»»

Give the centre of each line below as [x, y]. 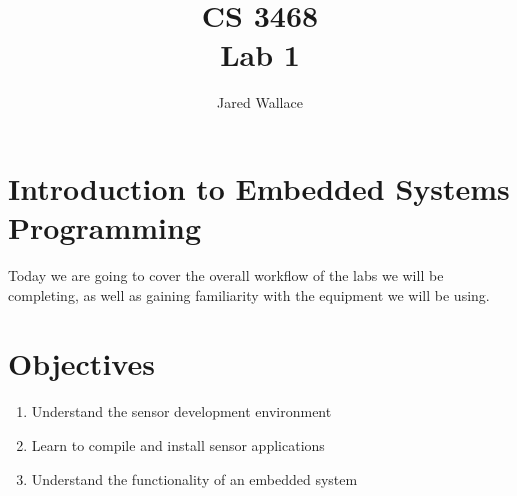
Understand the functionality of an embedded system [194, 478]
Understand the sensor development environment [181, 411]
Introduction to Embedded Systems [259, 187]
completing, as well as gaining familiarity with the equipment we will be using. [249, 294]
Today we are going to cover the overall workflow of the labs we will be [226, 275]
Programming [104, 227]
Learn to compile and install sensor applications [178, 444]
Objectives [81, 363]
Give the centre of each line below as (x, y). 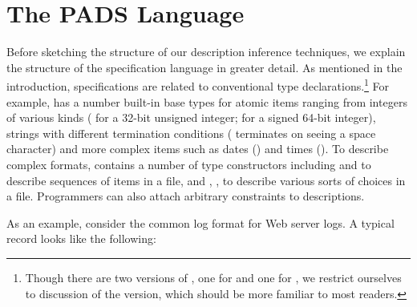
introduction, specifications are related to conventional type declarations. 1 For (198, 85)
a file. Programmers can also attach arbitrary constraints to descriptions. (186, 196)
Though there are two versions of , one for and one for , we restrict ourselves (213, 277)
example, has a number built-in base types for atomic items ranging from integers (207, 101)
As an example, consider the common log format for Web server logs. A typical (200, 222)
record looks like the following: (81, 238)
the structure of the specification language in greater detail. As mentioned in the (204, 67)
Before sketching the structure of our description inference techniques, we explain (206, 52)
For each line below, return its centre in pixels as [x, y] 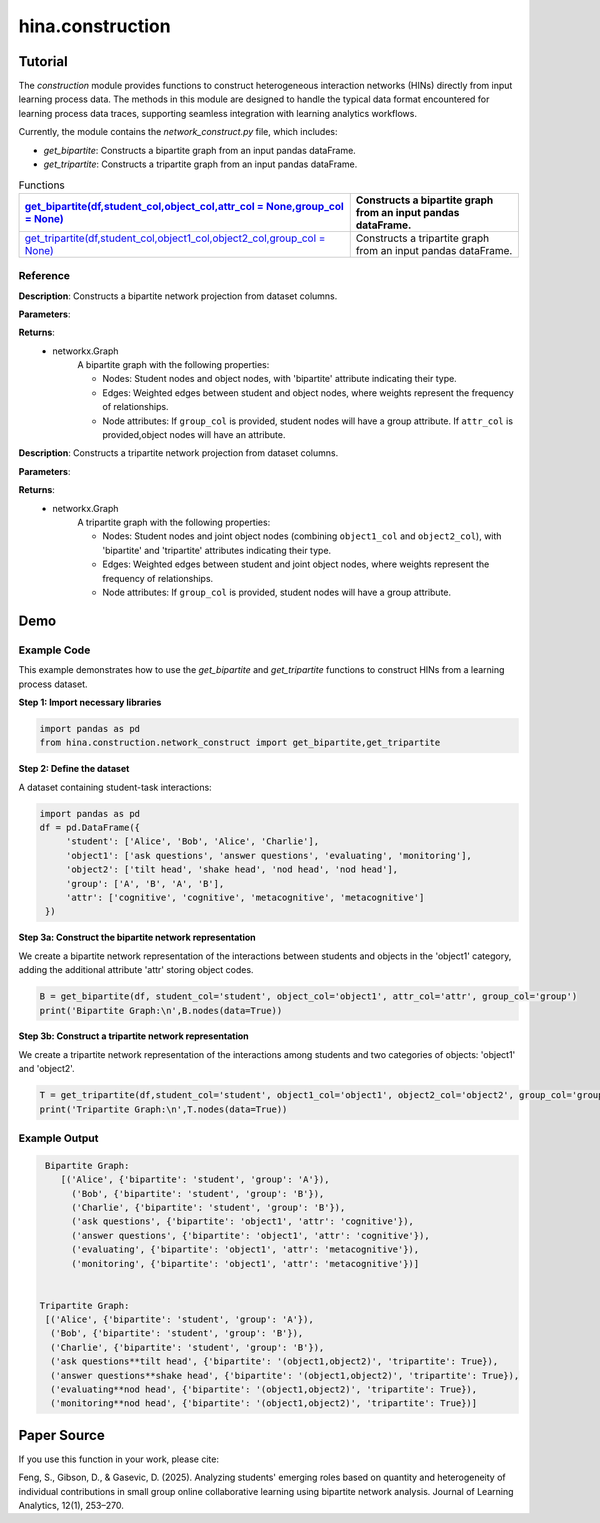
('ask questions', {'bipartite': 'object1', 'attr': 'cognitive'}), [243, 1221]
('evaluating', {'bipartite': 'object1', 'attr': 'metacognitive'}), [245, 1249]
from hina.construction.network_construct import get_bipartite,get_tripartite [240, 743]
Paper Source [61, 1435]
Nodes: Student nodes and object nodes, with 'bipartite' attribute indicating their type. [279, 379]
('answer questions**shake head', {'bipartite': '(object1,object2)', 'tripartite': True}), [285, 1375]
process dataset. [53, 684]
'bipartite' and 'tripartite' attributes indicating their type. [217, 550]
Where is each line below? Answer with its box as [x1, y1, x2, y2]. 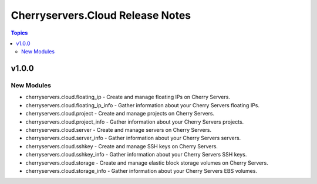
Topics [11, 29, 28, 36]
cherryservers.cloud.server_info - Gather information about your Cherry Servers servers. [25, 135, 241, 142]
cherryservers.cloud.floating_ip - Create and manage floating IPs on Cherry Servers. [25, 94, 230, 101]
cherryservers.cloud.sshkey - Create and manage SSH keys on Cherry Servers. [25, 142, 218, 149]
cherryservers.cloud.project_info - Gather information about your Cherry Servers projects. [25, 118, 244, 125]
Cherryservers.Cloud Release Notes [11, 9, 191, 22]
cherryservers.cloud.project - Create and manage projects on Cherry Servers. [25, 110, 214, 117]
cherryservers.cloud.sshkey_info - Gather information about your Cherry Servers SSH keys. [25, 151, 247, 158]
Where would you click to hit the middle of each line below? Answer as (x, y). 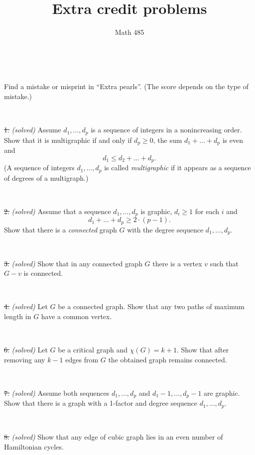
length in (18, 316)
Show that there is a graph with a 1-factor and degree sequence (101, 403)
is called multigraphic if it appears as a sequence (178, 168)
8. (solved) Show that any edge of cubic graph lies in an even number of (114, 437)
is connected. (43, 273)
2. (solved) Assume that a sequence (58, 211)
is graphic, (156, 211)
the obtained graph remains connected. (168, 359)
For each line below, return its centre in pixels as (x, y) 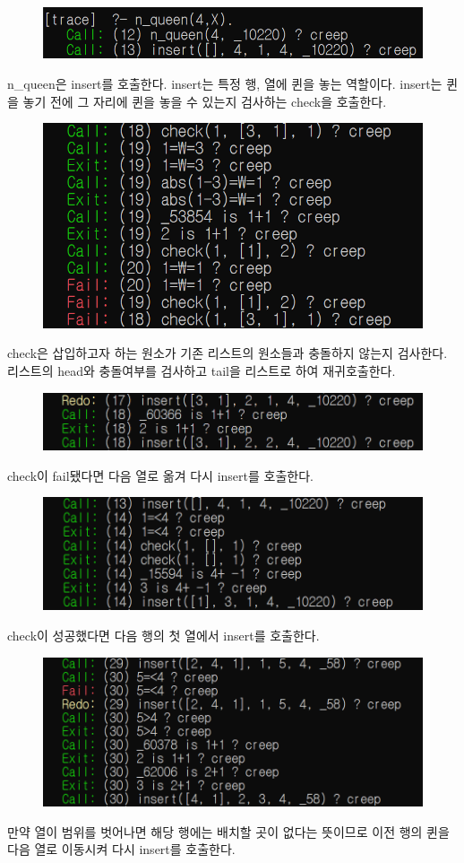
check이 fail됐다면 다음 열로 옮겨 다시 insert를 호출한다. (160, 475)
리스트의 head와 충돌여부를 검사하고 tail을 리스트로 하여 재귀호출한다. (202, 371)
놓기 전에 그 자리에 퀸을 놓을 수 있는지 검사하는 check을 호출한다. (205, 101)
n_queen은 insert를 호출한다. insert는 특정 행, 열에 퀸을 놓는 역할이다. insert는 (225, 83)
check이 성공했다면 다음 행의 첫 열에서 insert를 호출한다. (163, 636)
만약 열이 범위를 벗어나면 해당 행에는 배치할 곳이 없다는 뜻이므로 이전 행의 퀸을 (228, 831)
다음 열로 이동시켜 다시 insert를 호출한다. (121, 849)
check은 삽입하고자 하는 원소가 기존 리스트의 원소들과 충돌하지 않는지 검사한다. (228, 353)
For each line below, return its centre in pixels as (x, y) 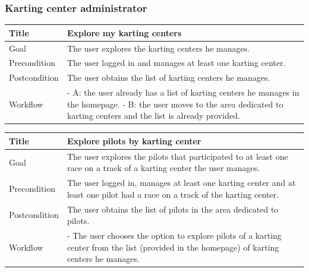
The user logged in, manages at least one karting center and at (181, 183)
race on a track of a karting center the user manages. (163, 168)
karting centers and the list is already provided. (153, 116)
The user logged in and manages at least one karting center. (176, 63)
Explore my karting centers (124, 32)
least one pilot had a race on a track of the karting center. (173, 194)
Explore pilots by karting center (134, 140)
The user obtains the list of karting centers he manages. (168, 78)
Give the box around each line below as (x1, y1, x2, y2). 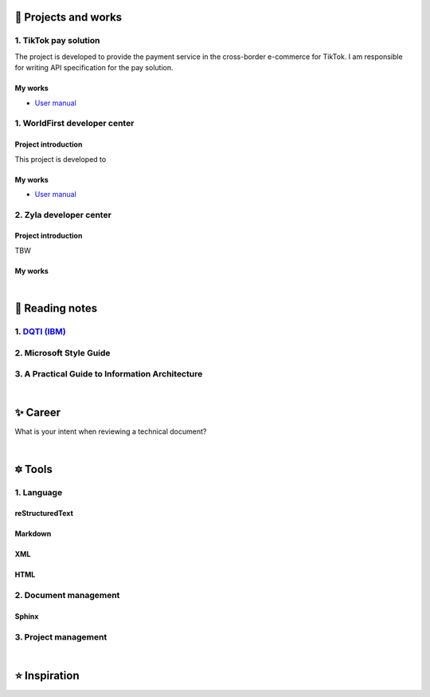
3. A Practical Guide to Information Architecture (14, 368, 203, 380)
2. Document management (14, 590, 120, 601)
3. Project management (14, 631, 107, 642)
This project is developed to (14, 154, 107, 163)
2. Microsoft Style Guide (14, 347, 111, 358)
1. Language (14, 486, 63, 498)
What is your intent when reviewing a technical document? (14, 427, 207, 436)
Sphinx (14, 611, 39, 621)
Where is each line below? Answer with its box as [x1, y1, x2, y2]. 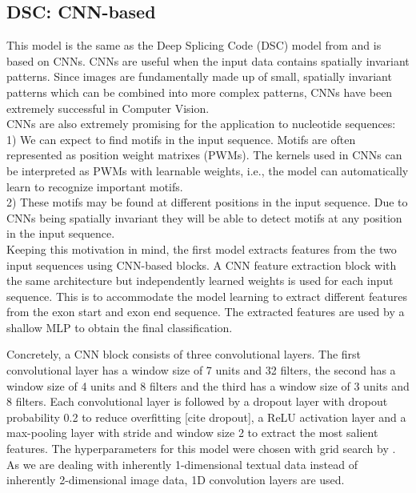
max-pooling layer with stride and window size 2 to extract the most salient [6, 424, 378, 441]
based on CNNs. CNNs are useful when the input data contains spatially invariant [6, 52, 410, 69]
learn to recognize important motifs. [6, 178, 183, 194]
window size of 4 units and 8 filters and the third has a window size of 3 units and [6, 377, 410, 394]
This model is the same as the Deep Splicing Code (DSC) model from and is [6, 37, 382, 54]
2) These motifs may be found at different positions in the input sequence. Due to [6, 194, 408, 210]
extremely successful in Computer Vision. [6, 99, 210, 116]
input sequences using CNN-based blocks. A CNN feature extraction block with [6, 256, 397, 273]
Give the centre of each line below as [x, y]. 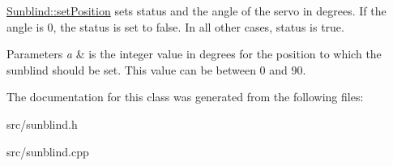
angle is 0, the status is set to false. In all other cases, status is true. [175, 26]
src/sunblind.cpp [48, 151]
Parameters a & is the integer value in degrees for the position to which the [194, 54]
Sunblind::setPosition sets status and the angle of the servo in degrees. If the [196, 11]
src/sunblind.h [42, 123]
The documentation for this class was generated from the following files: [185, 97]
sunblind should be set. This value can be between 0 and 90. [156, 69]
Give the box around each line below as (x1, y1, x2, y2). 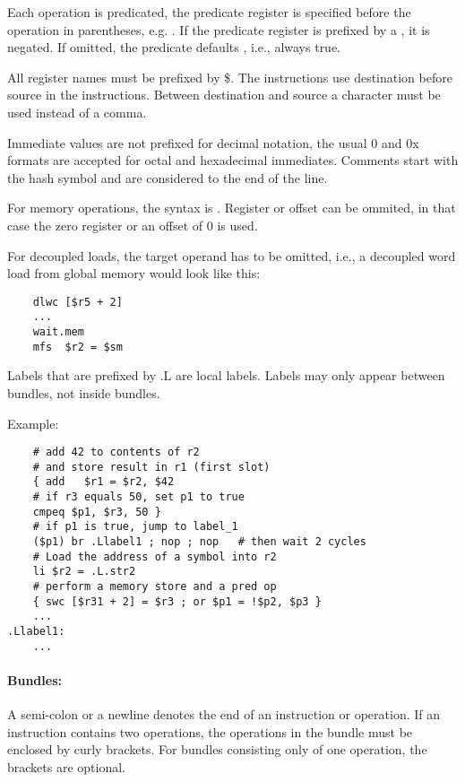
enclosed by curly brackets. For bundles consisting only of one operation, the (7, 740, 427, 759)
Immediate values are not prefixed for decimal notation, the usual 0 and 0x (7, 133, 419, 152)
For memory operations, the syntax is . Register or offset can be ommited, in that (7, 198, 456, 217)
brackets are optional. (7, 757, 125, 776)
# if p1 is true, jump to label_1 (32, 520, 238, 534)
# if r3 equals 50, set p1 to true (32, 491, 245, 504)
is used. (217, 215, 258, 234)
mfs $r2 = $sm (32, 340, 123, 353)
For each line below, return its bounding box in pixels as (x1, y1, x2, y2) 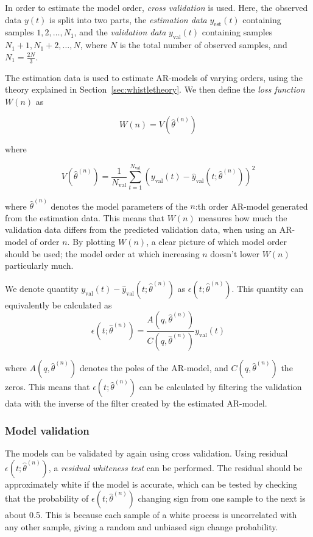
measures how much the (198, 211, 287, 224)
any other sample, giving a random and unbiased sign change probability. (5, 520, 278, 533)
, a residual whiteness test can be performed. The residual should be (48, 461, 303, 474)
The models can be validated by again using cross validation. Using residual (5, 447, 288, 460)
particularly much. (5, 259, 74, 272)
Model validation (5, 422, 90, 438)
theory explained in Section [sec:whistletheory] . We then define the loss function (5, 83, 305, 96)
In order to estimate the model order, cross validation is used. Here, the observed (5, 1, 308, 13)
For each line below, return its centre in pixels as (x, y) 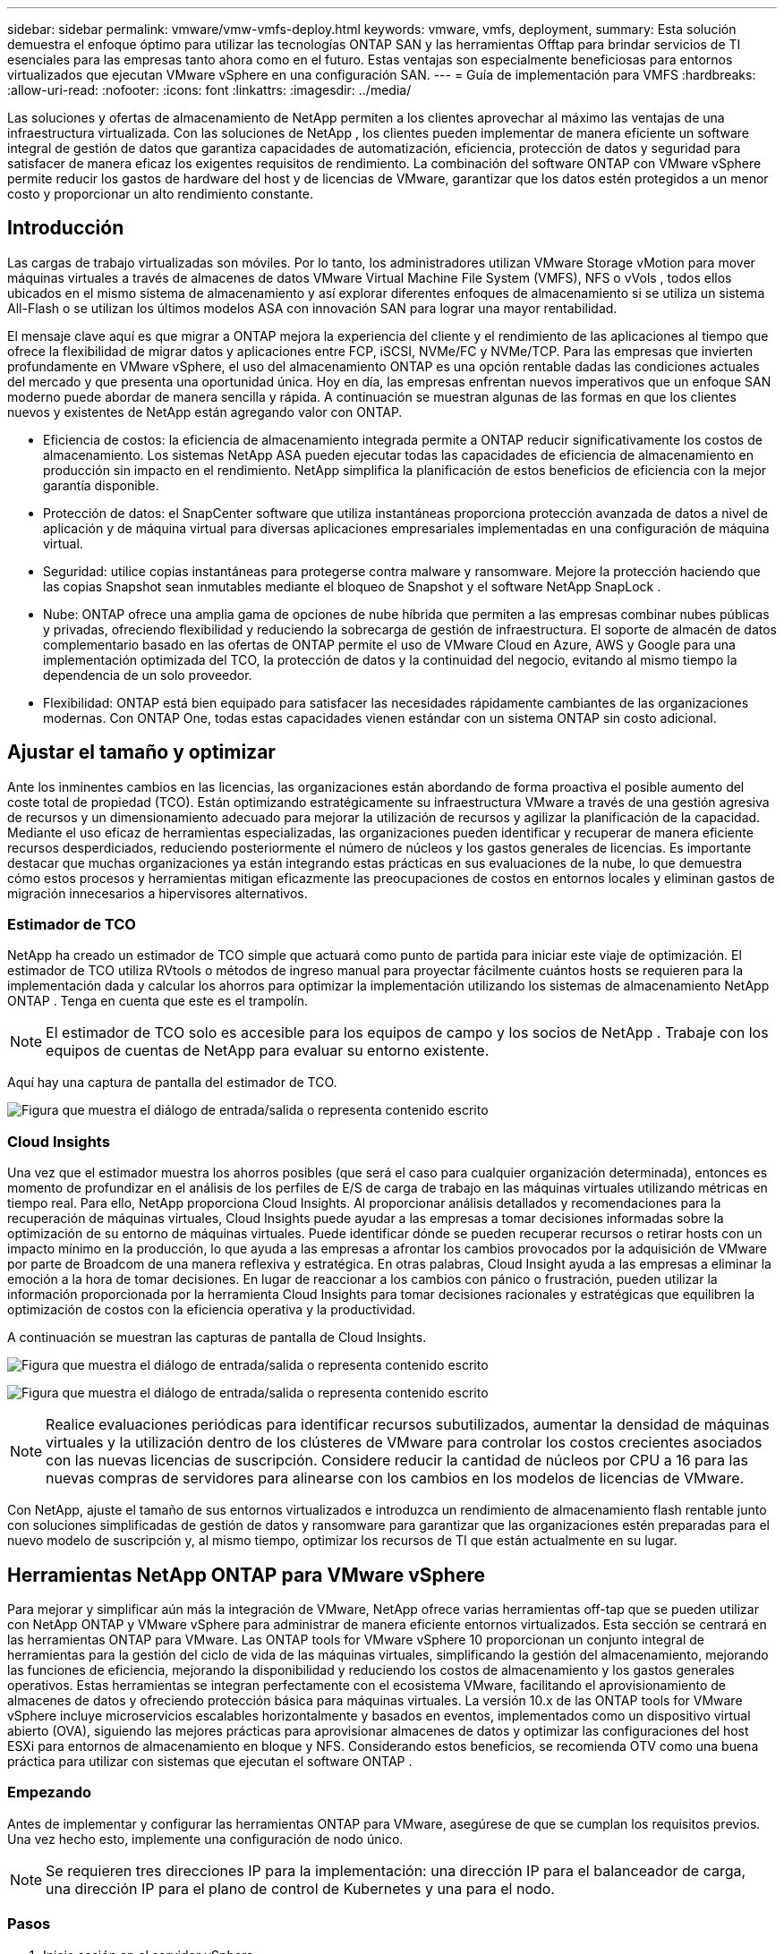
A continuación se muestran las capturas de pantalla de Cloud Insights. (217, 1338)
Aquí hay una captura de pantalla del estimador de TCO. (172, 1083)
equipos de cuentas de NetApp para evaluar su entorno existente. (268, 1051)
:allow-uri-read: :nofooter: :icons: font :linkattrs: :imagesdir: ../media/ (209, 90)
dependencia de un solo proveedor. (148, 675)
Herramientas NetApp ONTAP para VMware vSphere (246, 1575)
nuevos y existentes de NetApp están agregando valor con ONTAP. (205, 412)
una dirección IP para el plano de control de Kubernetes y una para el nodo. (300, 1888)
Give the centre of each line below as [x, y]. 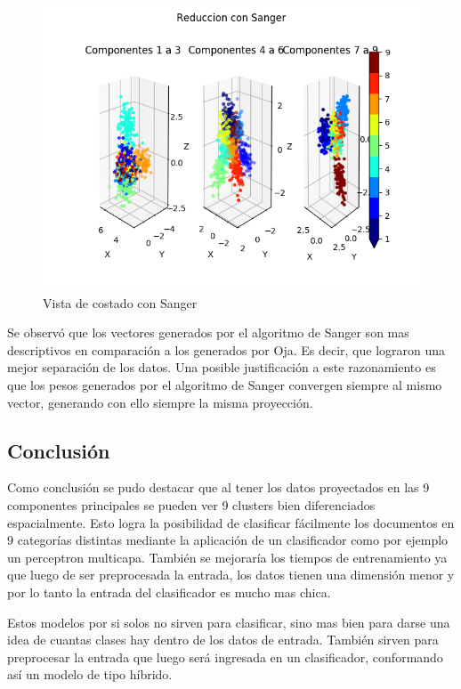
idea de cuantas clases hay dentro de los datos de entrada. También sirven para [223, 640]
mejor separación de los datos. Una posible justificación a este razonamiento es [222, 367]
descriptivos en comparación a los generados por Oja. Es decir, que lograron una [226, 349]
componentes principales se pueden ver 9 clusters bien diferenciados [191, 504]
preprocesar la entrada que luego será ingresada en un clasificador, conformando [225, 657]
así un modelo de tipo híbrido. [90, 674]
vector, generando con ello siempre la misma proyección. [160, 402]
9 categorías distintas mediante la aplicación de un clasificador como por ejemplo [228, 540]

««

• Task: Among the lines above, return those that contain the string "entrada".

• Solution for this exercise:
idea de cuantas clases hay dentro de los datos de entrada. También sirven para [223, 640]
preprocesar la entrada que luego será ingresada en un clasificador, conformando [225, 657]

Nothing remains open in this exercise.